Provided records START

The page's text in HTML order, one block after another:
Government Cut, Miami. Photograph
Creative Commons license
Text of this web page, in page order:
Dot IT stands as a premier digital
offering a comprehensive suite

Provided records END

_Work order:_ Write down all the entries again without a single difference.

_Solved exercise:_
The page's text in HTML order, one block after another:
Government Cut, Miami. Photograph
Creative Commons license
Text of this web page, in page order:
Dot IT stands as a premier digital
offering a comprehensive suite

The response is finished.